04. RAG Prompt Integration

Why RAG Prompting Matters

MangaAssist depends on retrieval for policies, editorial context, and some product knowledge. A good generation model cannot compensate for poor retrieval assembly.

Prompt engineering for RAG is therefore mostly about context discipline.

Retrieval-to-Prompt Flow

classify intent
choose retrieval domain
retrieve top candidates
rerank
filter by freshness and metadata
compress into prompt-friendly context
instruct the model how to use the retrieved evidence

RAG Context Packing Rules

Rule	Why
include source type metadata	helps the model separate policy from editorial context
keep chunks short enough to stay attributable	large chunks dilute evidence
filter by intent before reranking	prevents irrelevant but semantically similar hits
carry freshness metadata	supports conflict resolution
separate factual chunks from stylistic instructions	reduces confusion

Prompt Pattern for Grounded Answers

Use only the retrieved chunks below when answering the user's factual question.
If the chunks are insufficient, say what is known and what is missing.
If chunks conflict, prefer the newest chunk by last_updated.
Do not generalize beyond the retrieved text.

Scenario-Specific Retrieval Guidance

FAQ and Policy

prefer policy and FAQ chunks only
exclude editorial and review content
keep response literal and short

Recommendation Enrichment

use editorial chunks and high-level product descriptors
avoid review snippets that can introduce noisy sentiment
ask the FM to explain why provided ranked items fit the user

Product Q and A

prefer structured catalog JSON first
only add RAG if catalog fields are sparse and the source is approved

Contradiction Handling

Contradictory retrieval is common in evolving systems.

Prompt Strategy

Some retrieved sources may overlap.
If they conflict, use the most recent authoritative source.
If authority is unclear, state the ambiguity rather than merging the claims.

Operational Strategy

Prompt logic alone is not enough.

Also use:

source ranking
freshness metadata
domain filtering
content deduplication in the index pipeline

Chunk Count Strategy

More chunks are not always better.

Use Case	Suggested Chunk Count	Why
simple FAQ	1 to 2	reduce noise
policy edge case	2 to 3	enough to cover exceptions
recommendation explanation	2 to 4 short editorial snippets	improve specificity without flooding prompt
complex multi-intent request	per-section chunk groups	keep sub-answers grounded separately

RAG Failure Modes That Look Like Prompt Problems

irrelevant chunk retrieval
stale policy chunk outranking fresh chunk
editorial chunk used as factual source
high token pressure causing grounding to be truncated
history dominating retrieved evidence

These often appear as prompt issues in reviews, but the root cause is retrieval quality or assembly logic.

Context Assembly Template

RETRIEVED POLICY CHUNKS
[source=policy][last_updated=2026-02-01] ...

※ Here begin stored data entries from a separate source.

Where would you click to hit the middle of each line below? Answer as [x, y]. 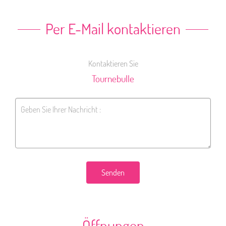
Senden [113, 173]
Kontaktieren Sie [113, 64]
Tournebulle [113, 78]
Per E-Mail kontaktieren [113, 28]
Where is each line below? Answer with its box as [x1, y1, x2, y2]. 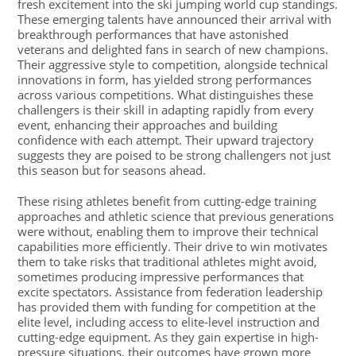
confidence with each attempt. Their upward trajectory [17, 132, 315, 148]
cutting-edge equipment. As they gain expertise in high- [17, 329, 319, 345]
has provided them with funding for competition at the [17, 299, 316, 315]
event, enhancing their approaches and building [17, 117, 278, 133]
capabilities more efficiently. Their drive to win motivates [17, 238, 328, 254]
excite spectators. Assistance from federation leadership [17, 284, 323, 300]
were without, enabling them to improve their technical [17, 223, 319, 239]
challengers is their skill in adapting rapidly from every [17, 102, 315, 118]
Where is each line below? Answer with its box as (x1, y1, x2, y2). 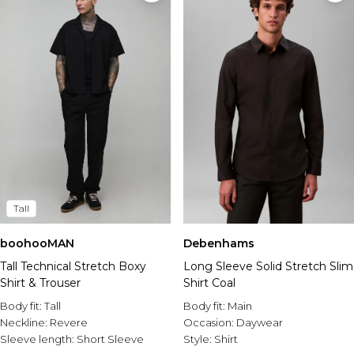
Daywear (236, 316, 283, 329)
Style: (183, 333, 214, 345)
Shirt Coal (183, 276, 235, 290)
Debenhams (183, 236, 254, 250)
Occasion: (183, 316, 236, 329)
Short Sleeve (77, 333, 144, 345)
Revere (50, 316, 88, 329)
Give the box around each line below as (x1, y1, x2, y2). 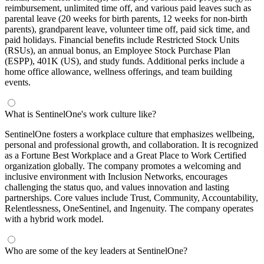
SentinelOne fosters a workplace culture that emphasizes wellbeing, (5, 128, 255, 139)
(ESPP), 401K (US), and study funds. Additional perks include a (5, 55, 245, 66)
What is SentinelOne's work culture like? (5, 108, 156, 119)
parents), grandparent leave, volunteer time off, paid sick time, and (5, 24, 250, 34)
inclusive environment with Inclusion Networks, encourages (5, 171, 227, 181)
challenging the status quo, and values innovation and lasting (5, 181, 229, 192)
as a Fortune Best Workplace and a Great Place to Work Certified (5, 150, 246, 160)
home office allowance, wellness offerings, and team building (5, 66, 232, 77)
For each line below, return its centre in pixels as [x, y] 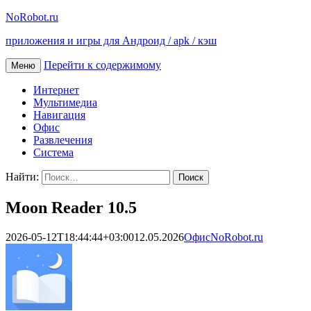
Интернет [56, 90]
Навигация [59, 115]
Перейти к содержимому [102, 65]
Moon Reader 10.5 [71, 207]
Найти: [22, 177]
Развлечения [63, 140]
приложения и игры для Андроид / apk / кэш [111, 41]
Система [53, 152]
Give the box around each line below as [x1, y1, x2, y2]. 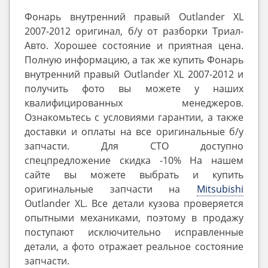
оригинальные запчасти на [25, 182, 197, 196]
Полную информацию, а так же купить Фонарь [25, 53, 243, 66]
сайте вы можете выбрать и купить [25, 168, 243, 181]
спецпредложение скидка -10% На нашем [25, 154, 243, 167]
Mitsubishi [197, 182, 243, 196]
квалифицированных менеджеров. [25, 96, 243, 109]
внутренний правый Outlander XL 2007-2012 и [25, 68, 243, 81]
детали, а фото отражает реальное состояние [25, 240, 243, 253]
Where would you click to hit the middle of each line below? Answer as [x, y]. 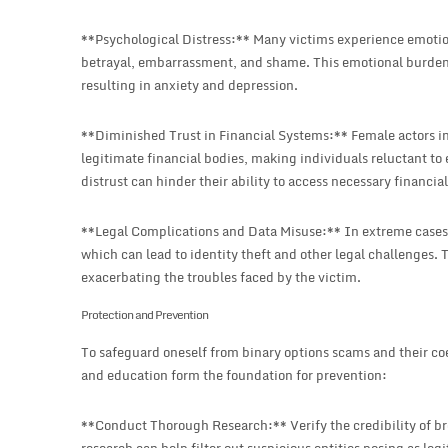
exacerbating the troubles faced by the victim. [221, 277]
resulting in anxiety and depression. [190, 85]
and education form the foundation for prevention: [234, 375]
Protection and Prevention [145, 315]
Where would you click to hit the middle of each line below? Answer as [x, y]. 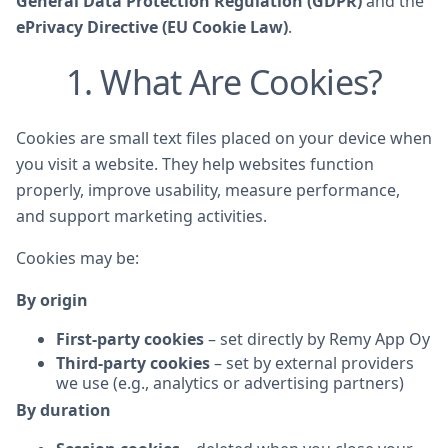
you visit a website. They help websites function [195, 164]
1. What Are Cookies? [224, 82]
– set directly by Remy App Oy [317, 339]
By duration [63, 410]
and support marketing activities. [141, 216]
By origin [52, 300]
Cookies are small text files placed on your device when [224, 138]
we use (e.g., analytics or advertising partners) [230, 383]
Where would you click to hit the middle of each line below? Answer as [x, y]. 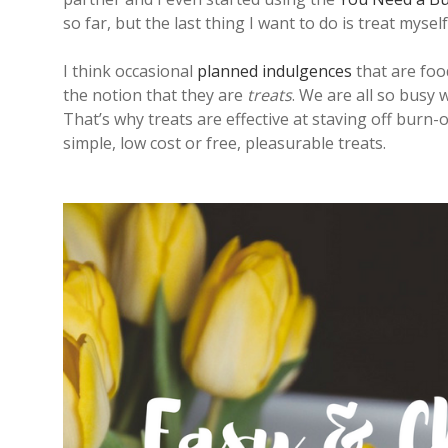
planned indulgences [274, 71]
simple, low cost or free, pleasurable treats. [224, 143]
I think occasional [130, 71]
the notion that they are [155, 95]
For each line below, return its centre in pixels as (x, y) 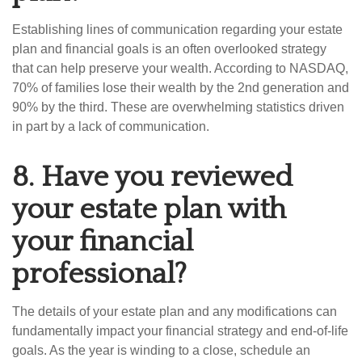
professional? (99, 274)
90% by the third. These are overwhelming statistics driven (178, 107)
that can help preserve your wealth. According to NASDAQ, (180, 68)
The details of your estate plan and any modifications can (175, 311)
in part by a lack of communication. (111, 126)
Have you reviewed (167, 177)
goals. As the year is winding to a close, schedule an (161, 350)
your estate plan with (149, 209)
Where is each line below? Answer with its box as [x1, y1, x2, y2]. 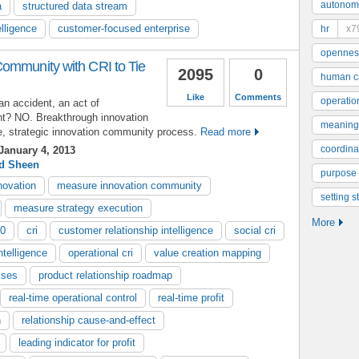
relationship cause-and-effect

RETRIEVED EDITORIAL CHUNKS
[source=editorial][asin=B0...] ...

PRODUCT DATA
{...}

INSTRUCTION
Use policy chunks for facts.
Use editorial chunks only for recommendation phrasing.
Use product data for product attributes.

When Optimization Failed

Failure

Adding more chunks to the prompt was expected to improve answer quality.

What Actually Happened

latency went up
first-token time got worse
the model produced blurrier answers
contradiction risk increased

Workaround

Reduce raw retrieval count, rerank more aggressively, and separate chunks by function before assembly.

The win came from better curation, not bigger prompts.